Mrs Browne possessed fierce business acumen. Working with her husband “Chippy”, their business expanded from a small grocery shop at Freeland, into the spice processing business and culminated in an impressive two-storey department store, Velma Browne & Son at Sharpe Street in Kingstown. At the department store, popularly known as “Chippy’s”, many persons found employment, certainly far beyond the needs of the business, but they were hired in an effort to help.

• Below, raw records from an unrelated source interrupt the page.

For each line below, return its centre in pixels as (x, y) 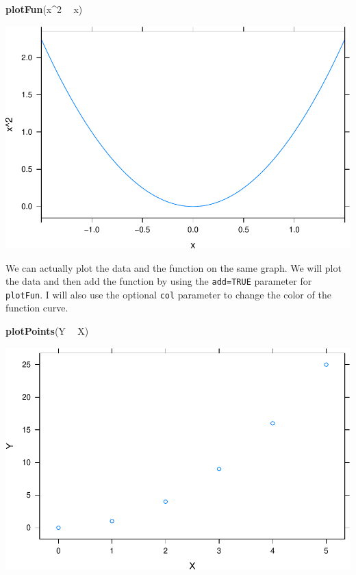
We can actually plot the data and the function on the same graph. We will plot (174, 267)
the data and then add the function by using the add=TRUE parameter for (159, 281)
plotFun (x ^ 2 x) (44, 9)
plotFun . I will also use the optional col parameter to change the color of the (168, 294)
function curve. (37, 308)
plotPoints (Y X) (47, 331)
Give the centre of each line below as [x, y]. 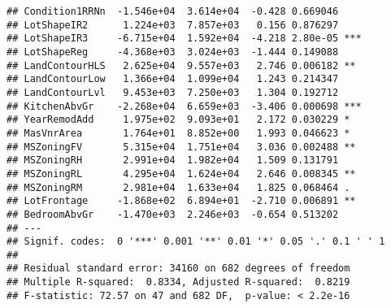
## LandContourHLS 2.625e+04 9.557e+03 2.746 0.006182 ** [181, 65]
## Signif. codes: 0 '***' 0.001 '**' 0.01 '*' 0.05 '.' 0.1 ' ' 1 [196, 242]
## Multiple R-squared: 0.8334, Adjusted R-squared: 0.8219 [178, 282]
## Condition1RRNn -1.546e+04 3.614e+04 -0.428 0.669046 [173, 11]
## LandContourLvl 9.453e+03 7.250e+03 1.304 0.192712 [173, 92]
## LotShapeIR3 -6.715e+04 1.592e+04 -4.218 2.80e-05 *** [184, 39]
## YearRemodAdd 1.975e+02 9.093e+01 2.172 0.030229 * [178, 120]
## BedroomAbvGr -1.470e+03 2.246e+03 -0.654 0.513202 [173, 214]
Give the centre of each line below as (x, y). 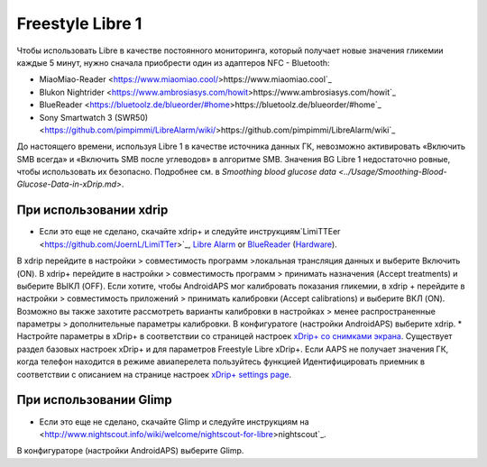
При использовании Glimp (95, 400)
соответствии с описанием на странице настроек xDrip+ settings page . (154, 374)
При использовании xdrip (92, 211)
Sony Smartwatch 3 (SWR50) (94, 117)
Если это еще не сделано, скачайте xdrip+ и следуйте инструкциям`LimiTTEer (190, 232)
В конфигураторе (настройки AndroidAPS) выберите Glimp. (130, 451)
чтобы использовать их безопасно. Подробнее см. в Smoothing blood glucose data (177, 172)
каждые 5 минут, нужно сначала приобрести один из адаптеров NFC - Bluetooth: (173, 62)
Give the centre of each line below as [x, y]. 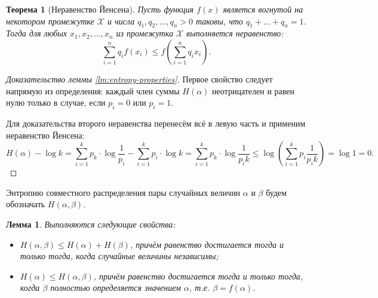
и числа [121, 21]
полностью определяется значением [116, 288]
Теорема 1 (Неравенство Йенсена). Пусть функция [100, 9]
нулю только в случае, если [56, 102]
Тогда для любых [37, 33]
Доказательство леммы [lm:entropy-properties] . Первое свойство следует [139, 79]
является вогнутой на [263, 9]
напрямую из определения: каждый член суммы [93, 90]
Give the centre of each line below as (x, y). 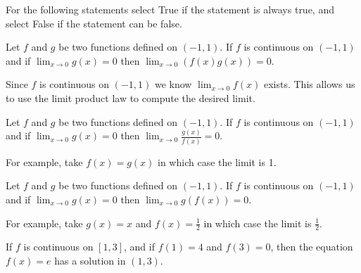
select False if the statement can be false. (94, 23)
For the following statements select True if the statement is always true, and (170, 9)
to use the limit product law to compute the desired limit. (131, 97)
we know (173, 84)
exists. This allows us (309, 84)
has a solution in (90, 260)
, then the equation (312, 247)
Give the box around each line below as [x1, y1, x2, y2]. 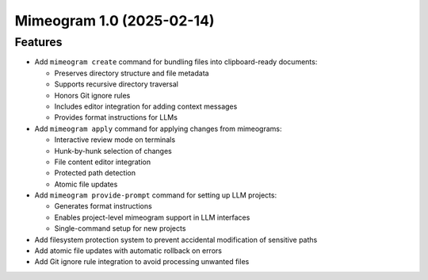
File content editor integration [54, 157, 151, 167]
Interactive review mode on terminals [54, 135, 176, 144]
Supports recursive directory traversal [54, 79, 178, 89]
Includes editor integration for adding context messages [54, 102, 238, 111]
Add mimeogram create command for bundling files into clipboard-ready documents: [34, 57, 318, 67]
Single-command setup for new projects [54, 224, 186, 233]
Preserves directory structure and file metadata [54, 68, 209, 78]
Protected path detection [54, 168, 136, 178]
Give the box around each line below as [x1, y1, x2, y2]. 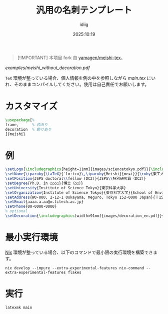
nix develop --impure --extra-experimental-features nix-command [5, 265, 144, 270]
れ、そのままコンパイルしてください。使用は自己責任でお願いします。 [5, 81, 149, 87]
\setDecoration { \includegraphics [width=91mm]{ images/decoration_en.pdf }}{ [5, 213, 164, 218]
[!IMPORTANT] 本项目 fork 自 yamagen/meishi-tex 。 [17, 55, 125, 61]
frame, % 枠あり [5, 122, 48, 127]
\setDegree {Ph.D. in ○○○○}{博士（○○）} [5, 181, 83, 186]
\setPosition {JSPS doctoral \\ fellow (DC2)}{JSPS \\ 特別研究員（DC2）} [5, 176, 146, 181]
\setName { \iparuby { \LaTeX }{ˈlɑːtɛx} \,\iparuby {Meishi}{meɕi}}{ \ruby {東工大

For the last fourteen years of her life, Mrs Browne had been stricken by ill-health, and had been unable to communicate verbally. However, her beauty was undiminished and her face still resonated love, understanding and warmth. To the end, she lived up to the name given to her in her youth: “Smile”.

Mrs. Browne’s funeral service will be held at the Mesopotamia Methodist Church on October 25th and will begin at 2 p.m.